Ces associations ont pour mission « la dé-victimisation » et l’autonomisation des personnes victimes de violence, la responsabilisation des personnes auteures de violences et la prévention des récidives et la sécurité de l’entourage familial et des proches.
Suite à l’adoption, en mars 2018, du décret relatif à l’agrément des services et dispositifs d’accompagnement des violences entre partenaires et des violences fondées sur le genre, le financement de ces services a été pérennisé. C’est important, parce que des dispositifs ont été mis en place, il y a un certain nombre d’années, de manière pilote, créés principalement par le secteur associatif, qui fonctionnent bien et qui nécessitaient d’être pérennisés pour ne pas dépendre des différents ministres successifs, quels que soient les ministres. Ces services nécessitaient une sécurisation et un financement assuré.
Vous évoquez, Madame la Députée, le Family Justice Center qui a été mis en place en Flandre.
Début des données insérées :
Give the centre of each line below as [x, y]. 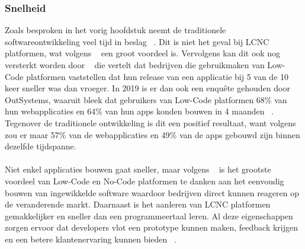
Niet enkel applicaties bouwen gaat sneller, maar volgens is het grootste [138, 169]
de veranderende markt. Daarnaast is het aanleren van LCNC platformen [138, 204]
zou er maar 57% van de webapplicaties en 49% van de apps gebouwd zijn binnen [152, 134]
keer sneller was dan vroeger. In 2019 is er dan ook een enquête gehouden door [147, 88]
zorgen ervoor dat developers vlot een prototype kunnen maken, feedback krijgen [151, 227]
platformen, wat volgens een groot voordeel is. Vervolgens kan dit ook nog [143, 53]
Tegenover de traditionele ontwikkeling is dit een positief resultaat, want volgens [150, 122]
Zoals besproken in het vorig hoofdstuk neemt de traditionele [115, 30]

Ces centres sont des projets intéressants en termes de pluridisciplinarité, mais plusieurs associations, notamment en fonction de la réalité wallonne et de la manière dont ont émergé les associations que j’ai citées tout à l’heure en Wallonie, regrettaient que la politique menée au sein de ces centres soit souvent systémique et tournée vers la cellule familiale et la réconciliation. Ce n’est pas le modèle préconisé en Wallonie.
En effet, quand une femme ou un homme victime de violences conjugales trouve l’immense courage de porter plainte, la dernière chose qu’il a envie d’entendre, c’est qu’on lui propose spécialement une médiation avec l’auteur. Nous n’y sommes pas opposés sur le principe, mais sur le fond, il est apparu que la plus grande prudence était de mise avec cette approche. On est vite tourné vers le judiciaire, alors que notre réalité historique et pratique est basée sur des processus et des naissances d’associations.
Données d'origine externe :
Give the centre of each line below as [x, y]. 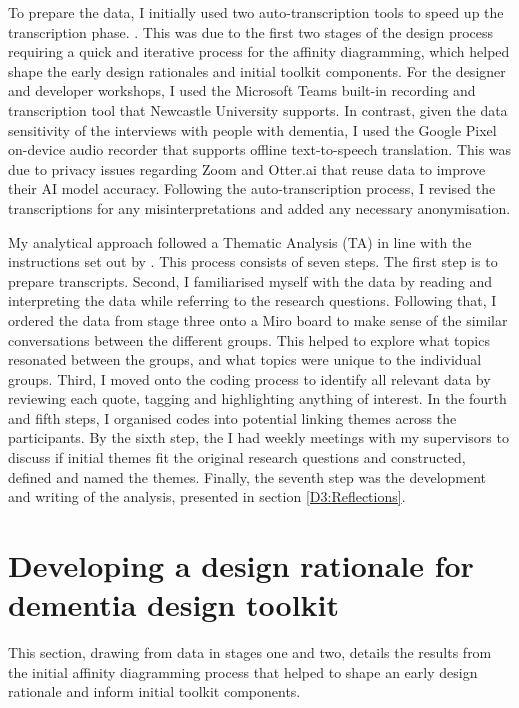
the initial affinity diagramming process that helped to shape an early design [243, 671]
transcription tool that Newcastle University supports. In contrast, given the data [258, 109]
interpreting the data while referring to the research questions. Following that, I [252, 300]
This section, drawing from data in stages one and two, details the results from [250, 652]
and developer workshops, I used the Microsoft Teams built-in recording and [242, 90]
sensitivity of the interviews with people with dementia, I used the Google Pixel [252, 129]
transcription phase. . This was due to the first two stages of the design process [251, 31]
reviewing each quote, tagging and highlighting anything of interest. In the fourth [257, 398]

Je sais qu’Anvers a été un des dispositifs qui a été suivi de modèles quand on a réalisé le premier Plan de lutte contre la violence à l’égard des femmes. C’est vrai qu’il y avait des mesures intéressantes.
Ici, le Family Justice Center vient aussi d’Anvers et la ministre fédérale, Mme Demir, avait proposé et presque conditionné le financement des coordinations provinciales à l’adoption de ce modèle Family Justice Center, alors qu’il était nécessaire d’avoir plus de coordination et de prise en compte de la réalité de notre Région.
Sur le plan judiciaire, la compétence ressort évidemment du Fédéral. C’est la raison pour laquelle, je soutiendrai une dynamique de concertation avec mes collègues du Fédéral et des autres entités fédérées, notamment dans le cadre de l’élaboration du nouveau plan d’action national sur la nécessité de financer la justice dans sa lutte et son suivi prioritaire des dossiers de violences genrées.
De manière générale, soyez assurée de ma volonté de mener en Wallonie, en bonne intelligence avec les autres entités du pays, une politique structurelle, ambitieuse et financée de manière concertée en matière de violences faites aux femmes.
Réplique de Sabine Roberty :
Madame la Ministre, si la reconnaissance juridique du féminicide est un enjeu crucial que nous n’aurons pas – vous venez de le rappeler – l’occasion de débattre ici, il n’en reste pas moins un phénomène horrible et détestable qui doit être combattu avec force et détermination.
La lutte contre les violences conjugales et toutes les formes de violences faites aux femmes est un combat de longue haleine, tant ces violences sont banalisées et répandues dans toutes les couches de la société.
Nous savons toutes et tous, ici, à quel point vous êtes attentive et sensible à cette problématique. Grâce à vos réponses, je ne doute pas un seul instant que nous allons avancer ensemble sur ces dossiers que je suivrai personnellement tout au long de cette législature.